◆ Exercise materials
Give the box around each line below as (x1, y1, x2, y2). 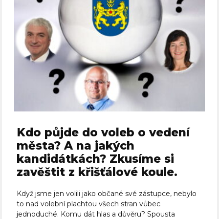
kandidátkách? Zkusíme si (17, 152, 175, 166)
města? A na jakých (17, 139, 135, 153)
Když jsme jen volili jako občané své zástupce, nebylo (17, 189, 197, 198)
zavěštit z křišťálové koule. (17, 165, 178, 179)
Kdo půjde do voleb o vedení (17, 126, 190, 140)
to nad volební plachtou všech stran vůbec (17, 199, 161, 209)
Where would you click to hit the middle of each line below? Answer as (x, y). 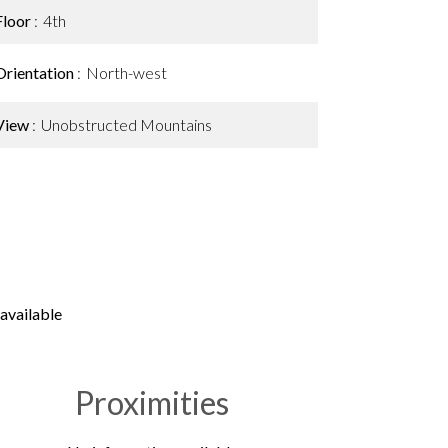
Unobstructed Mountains (126, 124)
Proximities (152, 402)
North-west (126, 72)
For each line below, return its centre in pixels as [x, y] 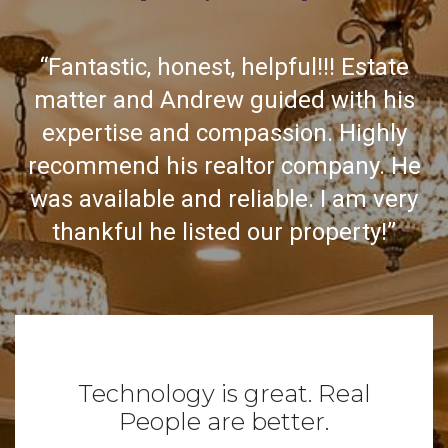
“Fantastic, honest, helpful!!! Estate [224, 67]
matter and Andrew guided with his [224, 100]
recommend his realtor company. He [224, 166]
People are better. [224, 421]
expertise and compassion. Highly [224, 133]
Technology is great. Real [224, 393]
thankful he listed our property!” [224, 232]
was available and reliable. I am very [224, 199]
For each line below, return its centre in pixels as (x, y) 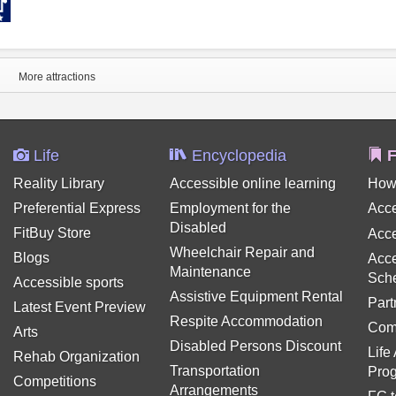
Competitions (54, 381)
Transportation (214, 371)
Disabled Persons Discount (255, 346)
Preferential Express (76, 208)
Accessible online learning (252, 183)
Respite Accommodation (246, 321)
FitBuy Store (52, 233)
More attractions (57, 77)
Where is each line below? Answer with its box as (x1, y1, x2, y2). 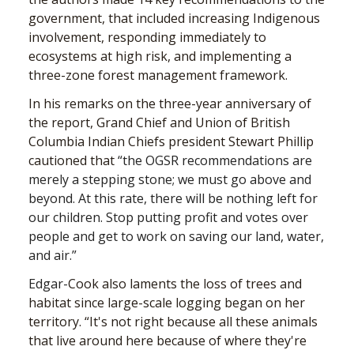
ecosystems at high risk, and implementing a (28, 47, 292, 66)
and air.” (28, 247, 77, 265)
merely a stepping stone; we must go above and (28, 171, 311, 189)
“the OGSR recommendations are (118, 152, 312, 170)
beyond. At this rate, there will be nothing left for (28, 190, 318, 208)
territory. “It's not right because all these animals (28, 313, 318, 331)
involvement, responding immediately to (28, 28, 266, 47)
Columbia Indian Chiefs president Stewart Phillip (28, 133, 314, 151)
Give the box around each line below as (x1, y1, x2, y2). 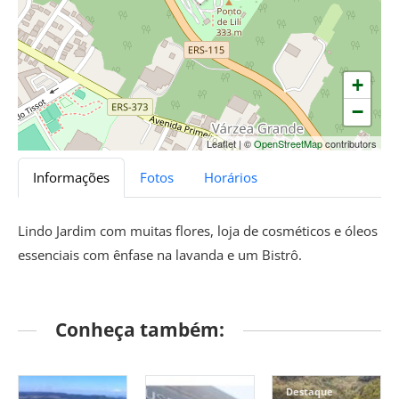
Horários (204, 167, 257, 186)
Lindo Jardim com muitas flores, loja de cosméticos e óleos (18, 221, 378, 240)
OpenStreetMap (254, 135, 322, 151)
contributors (322, 135, 377, 151)
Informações (33, 167, 110, 186)
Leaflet (207, 135, 239, 151)
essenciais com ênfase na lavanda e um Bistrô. (18, 245, 302, 264)
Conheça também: (55, 317, 224, 343)

◆ Aim of the task
Write the records out exactly once more, leaving off the pictures.

◆ Result
Give the box around each line below as (x1, y1, x2, y2). 
kandidátkách? Zkusíme si (17, 152, 175, 166)
města? A na jakých (17, 139, 135, 153)
Když jsme jen volili jako občané své zástupce, nebylo (17, 189, 197, 198)
zavěštit z křišťálové koule. (17, 165, 178, 179)
Kdo půjde do voleb o vedení (17, 126, 190, 140)
to nad volební plachtou všech stran vůbec (17, 199, 161, 209)
Where would you click to hit the middle of each line below? Answer as (x, y). 
Unobstructed Mountains (126, 124)
Proximities (152, 402)
North-west (126, 72)
For each line below, return its centre in pixels as [x, y] 
“Fantastic, honest, helpful!!! Estate [224, 67]
matter and Andrew guided with his [224, 100]
recommend his realtor company. He [224, 166]
People are better. [224, 421]
expertise and compassion. Highly [224, 133]
Technology is great. Real [224, 393]
thankful he listed our property!” [224, 232]
was available and reliable. I am very [224, 199]
For each line below, return its centre in pixels as (x, y) 
Competitions (54, 381)
Transportation (214, 371)
Disabled Persons Discount (255, 346)
Preferential Express (76, 208)
Accessible online learning (252, 183)
Respite Accommodation (246, 321)
FitBuy Store (52, 233)
More attractions (57, 77)
Where is each line below? Answer with its box as (x1, y1, x2, y2). 
ecosystems at high risk, and implementing a (28, 47, 292, 66)
and air.” (28, 247, 77, 265)
merely a stepping stone; we must go above and (28, 171, 311, 189)
“the OGSR recommendations are (118, 152, 312, 170)
beyond. At this rate, there will be nothing left for (28, 190, 318, 208)
territory. “It's not right because all these animals (28, 313, 318, 331)
involvement, responding immediately to (28, 28, 266, 47)
Columbia Indian Chiefs president Stewart Phillip (28, 133, 314, 151)
Give the box around each line below as (x1, y1, x2, y2). 
Horários (204, 167, 257, 186)
Lindo Jardim com muitas flores, loja de cosméticos e óleos (18, 221, 378, 240)
OpenStreetMap (254, 135, 322, 151)
contributors (322, 135, 377, 151)
Informações (33, 167, 110, 186)
Leaflet (207, 135, 239, 151)
essenciais com ênfase na lavanda e um Bistrô. (18, 245, 302, 264)
Conheça também: (55, 317, 224, 343)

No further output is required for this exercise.